### How to complete this task:
Each record must be copied in full and unchanged; any image it holds is excluded.

Source records:
◆ ◆ ◆

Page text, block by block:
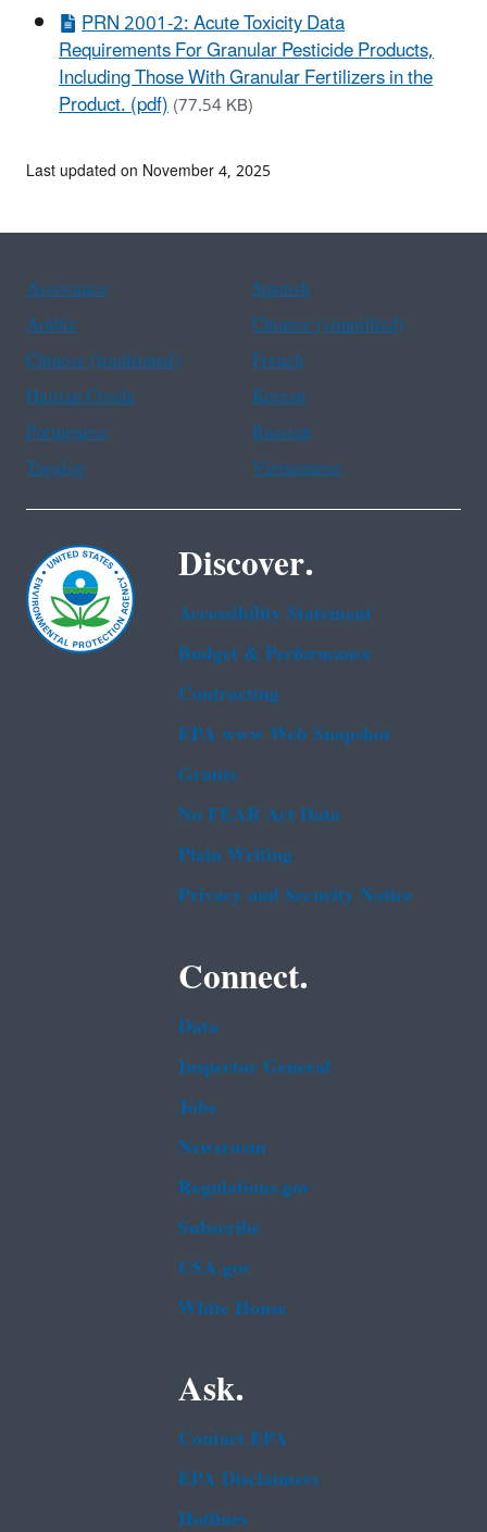
PRN 2001-2: Acute Toxicity Data
Requirements For Granular Pesticide Products,
Including Those With Granular Fertilizers in the
Product. (pdf)(77.54 KB)
Last updated on November 4, 2025
Assistance
Spanish
Arabic
Chinese (simplified)
Chinese (traditional)
French
Haitian Creole
Korean
Portuguese
Russian
Tagalog
Vietnamese
Discover.
Accessibility Statement
Budget & Performance
Contracting
EPA www Web Snapshot
Grants
No FEAR Act Data
Plain Writing
Privacy and Security Notice
Connect.
Data
Inspector General
Jobs
Newsroom
Regulations.gov
Subscribe
USA.gov
White House
Ask.
Contact EPA
EPA Disclaimers
Hotlines
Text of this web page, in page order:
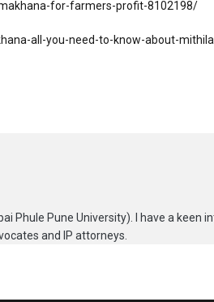
for-farmers-profit-8102198/
all-you-need-to-know-about-
Phule Pune University). I have a keen
and IP attorneys.
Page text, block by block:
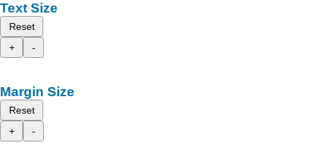
Text Size
Reset
+
-
Margin Size
Reset
+
-
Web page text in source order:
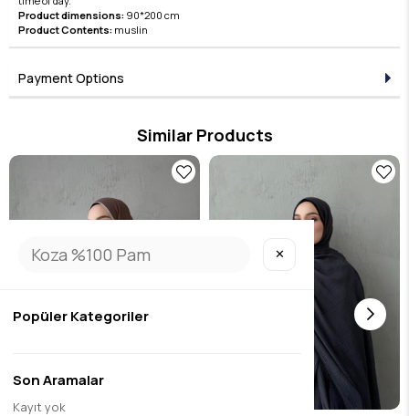
Product dimensions: 90*200 cm
Product Contents: muslin
Payment Options
Similar Products
✕
Popüler Kategoriler
Son Aramalar
Kayıt yok
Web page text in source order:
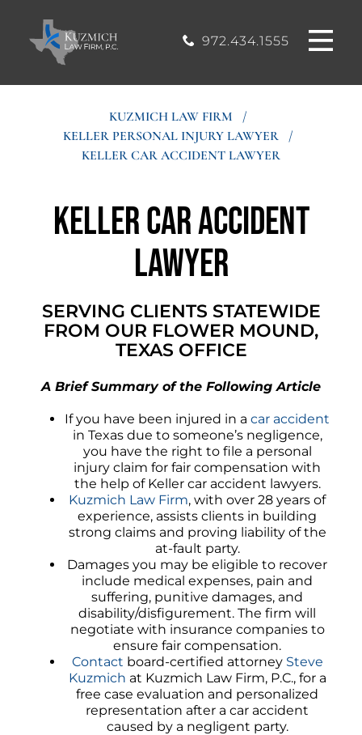
972.434.1555
CASE
RESULTS
CONTACT
75028
KUZMICH LAW FIRM /
KELLER PERSONAL INJURY LAWYER/
KELLER CAR ACCIDENT LAWYER
Keller Car Accident
Lawyer
SERVING CLIENTS STATEWIDE
FROM OUR FLOWER MOUND,
TEXAS OFFICE
A Brief Summary of the Following Article
If you have been injured in a car accident
in Texas due to someone’s negligence,
you have the right to file a personal
injury claim for fair compensation with
the help of Keller car accident lawyers.
Kuzmich Law Firm, with over 28 years of
experience, assists clients in building
strong claims and proving liability of the
at-fault party.
Damages you may be eligible to recover
include medical expenses, pain and
suffering, punitive damages, and
disability/disfigurement. The firm will
negotiate with insurance companies to
ensure fair compensation.
Contact board-certified attorney Steve
Kuzmich at Kuzmich Law Firm, P.C., for a
free case evaluation and personalized
representation after a car accident
caused by a negligent party.
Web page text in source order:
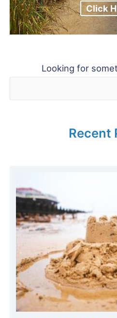
Click
Looking for
Recent
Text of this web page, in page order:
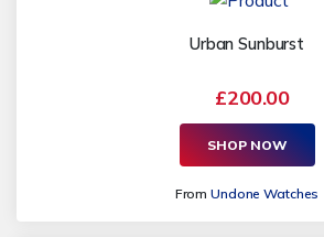
Urban Sunburst
£200.00
SHOP NOW
FromUndone Watches
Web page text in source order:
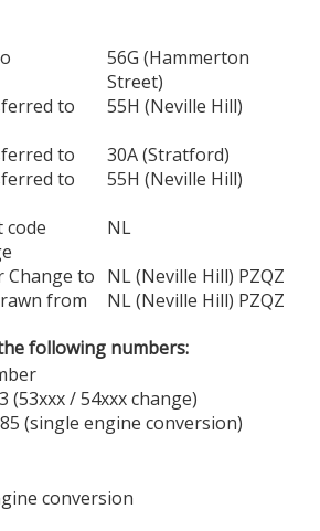
56G (Hammerton
Street)
to
55H (Neville Hill)
to
30A (Stratford)
to
55H (Neville Hill)
code
NL
Change to NL (Neville Hill) PZQZ
from
NL (Neville Hill) PZQZ
following numbers:
(53xxx / 54xxx change)
(single engine conversion)
conversion
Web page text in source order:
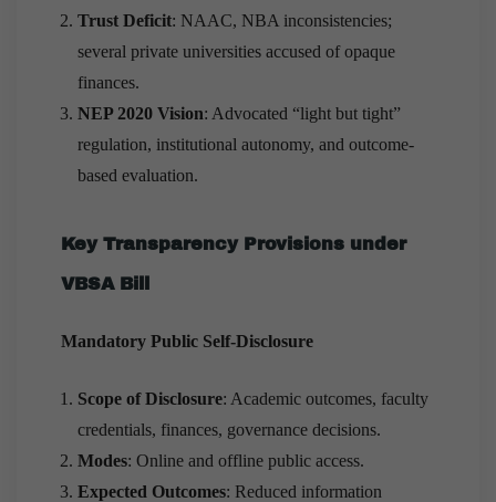
Trust Deficit: NAAC, NBA inconsistencies;
several private universities accused of opaque
finances.
NEP 2020 Vision: Advocated “light but tight”
regulation, institutional autonomy, and outcome-
based evaluation.
Key Transparency Provisions under
VBSA Bill
Mandatory Public Self-Disclosure
Scope of Disclosure: Academic outcomes, faculty
credentials, finances, governance decisions.
Modes: Online and offline public access.
Expected Outcomes: Reduced information
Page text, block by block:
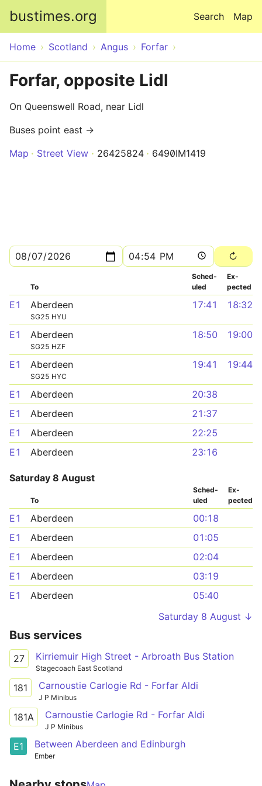
bustimes.org Map
Search
Home Scotland Angus Forfar
Forfar, opposite Lidl
On Queenswell Road, near Lidl
Buses point east →
Map
Street View 26425824 6490IM1419
To
Sched­
uled
Ex­
pected
E1 Aberdeen
SG25 HYU
17:41 18:32
E1 Aberdeen
SG25 HZF
18:50 19:00
E1 Aberdeen
SG25 HYC
19:41 19:44
E1 Aberdeen
20:38
E1
Aberdeen
21:37
E1
Aberdeen
22:25
E1
Aberdeen 23:16
Saturday 8 August
To
Sched­
uled
Ex­
pected
E1 Aberdeen
00:18
E1
Aberdeen
01:05
E1
Aberdeen
02:04
E1
Aberdeen
03:19
E1
Aberdeen
05:40
Saturday 8 August ↓
Bus services
27 Kirriemuir High Street - Arbroath Bus Station
Stagecoach East Scotland
181 Carnoustie Carlogie Rd - Forfar Aldi
J P Minibus
181A Carnoustie Carlogie Rd - Forfar Aldi
J P Minibus
E1 Between Aberdeen and Edinburgh
Ember
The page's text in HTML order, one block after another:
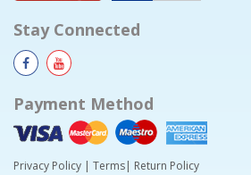
Stay Connected
Payment Method
Privacy Policy | Terms| Return Policy

◆ ◆ ◆

### Expected answer:
Page text, block by block:
PRN 2001-2: Acute Toxicity Data
Requirements For Granular Pesticide Products,
Including Those With Granular Fertilizers in the
Product. (pdf)(77.54 KB)
Last updated on November 4, 2025
Assistance
Spanish
Arabic
Chinese (simplified)
Chinese (traditional)
French
Haitian Creole
Korean
Portuguese
Russian
Tagalog
Vietnamese
Discover.
Accessibility Statement
Budget & Performance
Contracting
EPA www Web Snapshot
Grants
No FEAR Act Data
Plain Writing
Privacy and Security Notice
Connect.
Data
Inspector General
Jobs
Newsroom
Regulations.gov
Subscribe
USA.gov
White House
Ask.
Contact EPA
EPA Disclaimers
Hotlines
Text of this web page, in page order:
for-farmers-profit-8102198/
all-you-need-to-know-about-
Phule Pune University). I have a keen
and IP attorneys.
Page text, block by block:
Text Size
Reset
+
-
Margin Size
Reset
+
-
Web page text in source order:
Product dimensions: 90*200 cm
Product Contents: muslin
Payment Options
Similar Products
✕
Popüler Kategoriler
Son Aramalar
Kayıt yok
Web page text in source order:
972.434.1555
CASE
RESULTS
CONTACT
75028
KUZMICH LAW FIRM /
KELLER PERSONAL INJURY LAWYER/
KELLER CAR ACCIDENT LAWYER
Keller Car Accident
Lawyer
SERVING CLIENTS STATEWIDE
FROM OUR FLOWER MOUND,
TEXAS OFFICE
A Brief Summary of the Following Article
If you have been injured in a car accident
in Texas due to someone’s negligence,
you have the right to file a personal
injury claim for fair compensation with
the help of Keller car accident lawyers.
Kuzmich Law Firm, with over 28 years of
experience, assists clients in building
strong claims and proving liability of the
at-fault party.
Damages you may be eligible to recover
include medical expenses, pain and
suffering, punitive damages, and
disability/disfigurement. The firm will
negotiate with insurance companies to
ensure fair compensation.
Contact board-certified attorney Steve
Kuzmich at Kuzmich Law Firm, P.C., for a
free case evaluation and personalized
representation after a car accident
caused by a negligent party.
Web page text in source order:
Click
Looking for
Recent
Text of this web page, in page order:
Urban Sunburst
£200.00
SHOP NOW
FromUndone Watches
Web page text in source order:
56G (Hammerton
Street)
to
55H (Neville Hill)
to
30A (Stratford)
to
55H (Neville Hill)
code
NL
Change to NL (Neville Hill) PZQZ
from
NL (Neville Hill) PZQZ
following numbers:
(53xxx / 54xxx change)
(single engine conversion)
conversion
Web page text in source order:
Trust Deficit: NAAC, NBA inconsistencies;
several private universities accused of opaque
finances.
NEP 2020 Vision: Advocated “light but tight”
regulation, institutional autonomy, and outcome-
based evaluation.
Key Transparency Provisions under
VBSA Bill
Mandatory Public Self-Disclosure
Scope of Disclosure: Academic outcomes, faculty
credentials, finances, governance decisions.
Modes: Online and offline public access.
Expected Outcomes: Reduced information
Page text, block by block:
bustimes.org Map
Search
Home Scotland Angus Forfar
Forfar, opposite Lidl
On Queenswell Road, near Lidl
Buses point east →
Map
Street View 26425824 6490IM1419
To
Sched­
uled
Ex­
pected
E1 Aberdeen
SG25 HYU
17:41 18:32
E1 Aberdeen
SG25 HZF
18:50 19:00
E1 Aberdeen
SG25 HYC
19:41 19:44
E1 Aberdeen
20:38
E1
Aberdeen
21:37
E1
Aberdeen
22:25
E1
Aberdeen 23:16
Saturday 8 August
To
Sched­
uled
Ex­
pected
E1 Aberdeen
00:18
E1
Aberdeen
01:05
E1
Aberdeen
02:04
E1
Aberdeen
03:19
E1
Aberdeen
05:40
Saturday 8 August ↓
Bus services
27 Kirriemuir High Street - Arbroath Bus Station
Stagecoach East Scotland
181 Carnoustie Carlogie Rd - Forfar Aldi
J P Minibus
181A Carnoustie Carlogie Rd - Forfar Aldi
J P Minibus
E1 Between Aberdeen and Edinburgh
Ember
The page's text in HTML order, one block after another:
Stay Connected
Payment Method
Privacy Policy | Terms| Return Policy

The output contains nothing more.